2. Materials and Methods

2.1. Study Sites

Wheat is one of the main crops in the Middle East and North Africa (MENA), with a cropped area reaching 28% [33]. Erenstien et al. [33] reported that more than half of the farms in the MENA region mostly crop cereals. The wheat-cropped area in this region is about 28 million ha, nearly 0.06 ha/capita [34]; wheat serves as a primary food source in this region. With total food imports of nearly 30%, the MENA region imports 58 million MT of cereal [35]. Cereals in Tunisia, located in the Southern Mediterranean region and the western side of the MENA region, are cropped on nearly 33% of the arable land, mobilizing 250,000 farms [36]; the national wheat production varies between 5 and 30 million MT/year depending on precipitations [37]. The national policy for cereals, considered a strategic sector of national food security, aims to achieve self-sufficiency in durum wheat by 2025 by improving yields, aiming to reach 2.5 t/ha in rainfed areas and 5.5 t/ha in irrigated areas, and increasing the irrigated areas of cereals to 100,000 ha/year [38]. The investigation area was selected as a representative study area of wheat in Tunisian territories. Thus, northwest Tunisia is the primary region for cultivating this crop. Considering administrative boundaries, the distribution of wheat production indicates that Beja, Kef, Siliana, and Jendouba provide 54% [36], and around 30% of the national cereal yield is provided by Bizerte, Zaghouan, Kairouan, Kasserine, and Mannouba, which are partially included in these natural regions of Tunisia (Figure 1). Cereal cropping and production can be considered as the main components of farming systems in these natural regions, which benefit from a storage capacity adapted to the average production.

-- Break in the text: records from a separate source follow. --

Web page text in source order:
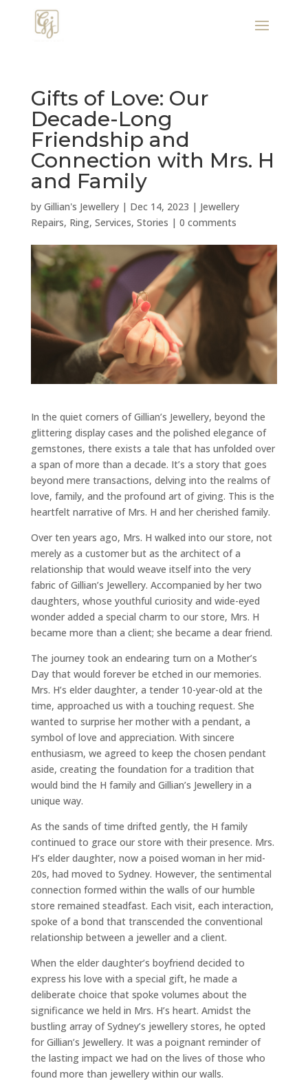
Gifts of Love: Our
Decade-Long
Friendship and
Connection with Mrs. H
and Family
by Gillian's Jewellery| Dec 14, 2023 | Jewellery
Repairs, Ring, Services, Stories | 0 comments
In the quiet corners of Gillian’s Jewellery, beyond the
glittering display cases and the polished elegance of
gemstones, there exists a tale that has unfolded over
a span of more than a decade. It’s a story that goes
beyond mere transactions, delving into the realms of
love, family, and the profound art of giving. This is the
heartfelt narrative of Mrs. H and her cherished family.
Over ten years ago, Mrs. H walked into our store, not
merely as a customer but as the architect of a
relationship that would weave itself into the very
fabric of Gillian’s Jewellery. Accompanied by her two
daughters, whose youthful curiosity and wide-eyed
wonder added a special charm to our store, Mrs. H
became more than a client; she became a dear friend.
The journey took an endearing turn on a Mother’s
Day that would forever be etched in our memories.
Mrs. H’s elder daughter, a tender 10-year-old at the
time, approached us with a touching request. She
wanted to surprise her mother with a pendant, a
symbol of love and appreciation. With sincere
enthusiasm, we agreed to keep the chosen pendant
aside, creating the foundation for a tradition that
would bind the H family and Gillian’s Jewellery in a
unique way.
As the sands of time drifted gently, the H family
continued to grace our store with their presence. Mrs.
H’s elder daughter, now a poised woman in her mid-
20s, had moved to Sydney. However, the sentimental
connection formed within the walls of our humble
store remained steadfast. Each visit, each interaction,
spoke of a bond that transcended the conventional
relationship between a jeweller and a client.
When the elder daughter’s boyfriend decided to
express his love with a special gift, he made a
deliberate choice that spoke volumes about the
significance we held in Mrs. H’s heart. Amidst the
bustling array of Sydney’s jewellery stores, he opted
for Gillian’s Jewellery. It was a poignant reminder of
the lasting impact we had on the lives of those who
found more than jewellery within our walls.
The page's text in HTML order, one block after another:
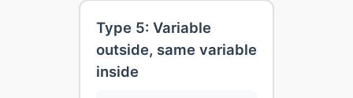
Type 5: Variable
outside, same variable
inside
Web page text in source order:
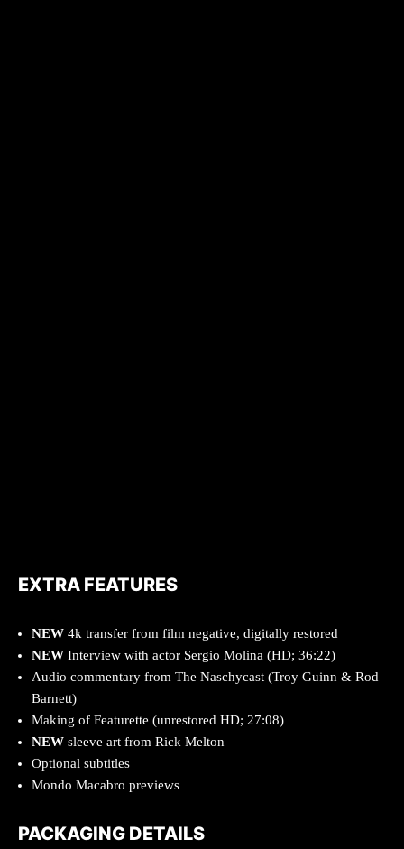
EXTRA FEATURES
NEW 4k transfer from film negative, digitally restored
NEW Interview with actor Sergio Molina (HD; 36:22)
Audio commentary from The Naschycast (Troy Guinn & Rod
Barnett)
Making of Featurette (unrestored HD; 27:08)
NEW sleeve art from Rick Melton
Optional subtitles
Mondo Macabro previews
PACKAGING DETAILS
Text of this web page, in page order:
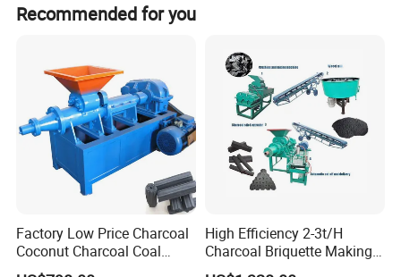
Recommended for you
Factory Low Price Charcoal
Coconut Charcoal Coal
Powder Extruding Machine
High Efficiency 2-3t/H
Charcoal Briquette Making
Machine Line Manufacturer
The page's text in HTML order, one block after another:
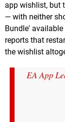
app wishlist, but
— with neither
Bundle'
reports that
the wishlist
EA App
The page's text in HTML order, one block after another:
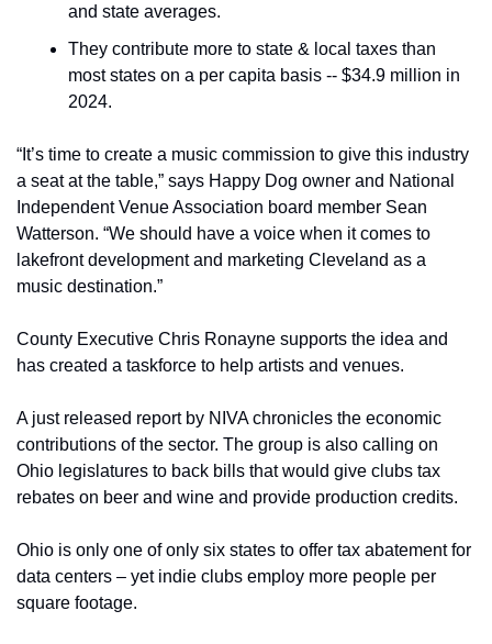
and state averages.
They contribute more to state & local taxes than
most states on a per capita basis -- $34.9 million in
2024.
“It’s time to create a music commission to give this industry
a seat at the table,” says Happy Dog owner and National
Independent Venue Association board member Sean
Watterson. “We should have a voice when it comes to
lakefront development and marketing Cleveland as a
music destination.”
County Executive Chris Ronayne supports the idea and
has created a taskforce to help artists and venues.
A just released report by NIVA chronicles the economic
contributions of the sector. The group is also calling on
Ohio legislatures to back bills that would give clubs tax
rebates on beer and wine and provide production credits.
Ohio is only one of only six states to offer tax abatement for
data centers – yet indie clubs employ more people per
square footage.
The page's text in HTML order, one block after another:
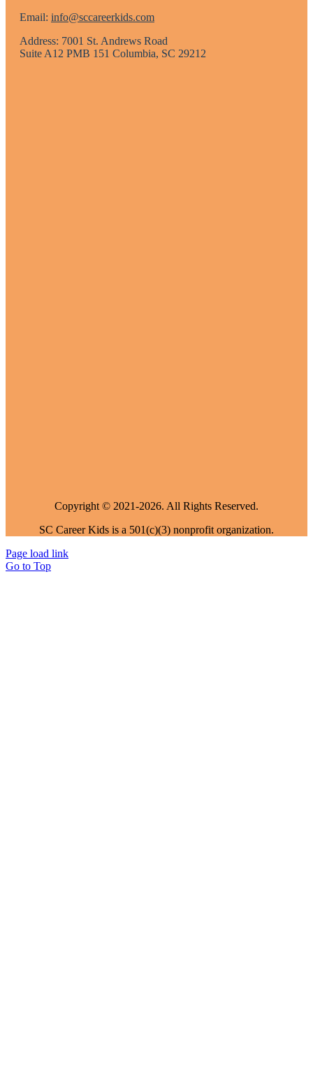
Email: info@sccareerkids.com
Address: 7001 St. Andrews Road
Suite A12 PMB 151 Columbia, SC 29212
Copyright © 2021-2026. All Rights Reserved.
SC Career Kids is a 501(c)(3) nonprofit organization.
Page load link
Go to Top

2.2. Climate Change Projections

Given the increasing concern about climate change resulting from carbon-intensive human activities, the accurate prediction of future climate has become a global priority. Various general circulation models (GCMs) have been developed and are considered reliable tools for predicting global climate changes [39,40]. However, due to their coarse spatial resolution, which is typically greater than 1°, these models introduce uncertainties when making predictions at regional and local scales that can impact the assessment, mitigation, and strategic adaptation development. To address this issue, downscaling techniques are employed, such as the coordinated regional climate downscaling experiment (CORDEX). Considering the location of the investigation area corresponding to northwestern Tunisia, the European domain can be used to collect data, motivated mainly by its high spatial and temporal resolution, as well as the close location of the study area of this domain. Since this study focuses on assessing the impact of climate change on the storage ecosystem, particularly the potential of grain aeration by ambient air and insect dynamics during grain storage, two GCMs were combined with RCM1 (MPI-ESM1.2) and RCM2 (CNRMCM5.1), respectively. The selected GCMs for this purpose are: the Earth System Model (MPI-ESM1.2), developed by the Max Planck Institute for Meteorology [41], and the CNRMCM5.1, jointly developed by CNRM-GAME (Centre National de Recherche Météorologique Groupe d’Etude de l’Atmosphère Météorologique) and CERFACS (Centre Européen de Recherche et de Formation Avancée) [42]. Two representative concentration pathways (RCPs), RCP4.5 and RCP8.5, were considered as scenarios. The variables used in this study are near-surface air temperature (TAS) and near-surface relative humidity (HURS), which were obtained from the CORDEX portal (www.cordex.org/data-access/esgf/, accessed on 25 June 2023). To assess the future impact of climate change on ambient air aeration efficiency and R. dominica dynamics, six natural regions in northwest Tunisia were selected, i.e., the main regions of wheat production. The storage bin model operated on a high temporal resolution of 3 h, interpolated to 1 h, and the climate models MPI-ESM1.2 and CNRMCM5.1 were applied at a spatial resolution of 0.11°, resulting in 158 grid cells. The geographical limit coordinates (latitude, longitude) and the number of grid cells used for simulation in each region are presented in Table 1 and Figure 1.
The projection period for this study is from 2041 to 2070, representing medium-term climate projections. The systematic error corrections of the predicted TAS by both models were performed using the linear scaling technique [43]. The historical climate projections from the MPI-ESM1.2 and CNRMCM5.1 models were downloaded for the period from 1970 to 1997, considering the availability of observed data, with less than 10% missing observations within the six natural regions in northwestern Tunisia. The bias correction was applied at a monthly scale by comparing the observed and simulated historical data from the two projection models [44]. Subsequently, the bias correction was applied to the projected TAS for the 2041–2070 period. The observed climatic data were collected from the Meteorological National Institute (INM) for the period 1970–1997, which was considered as the reference period and used for the climate model correction for temperature within the study area.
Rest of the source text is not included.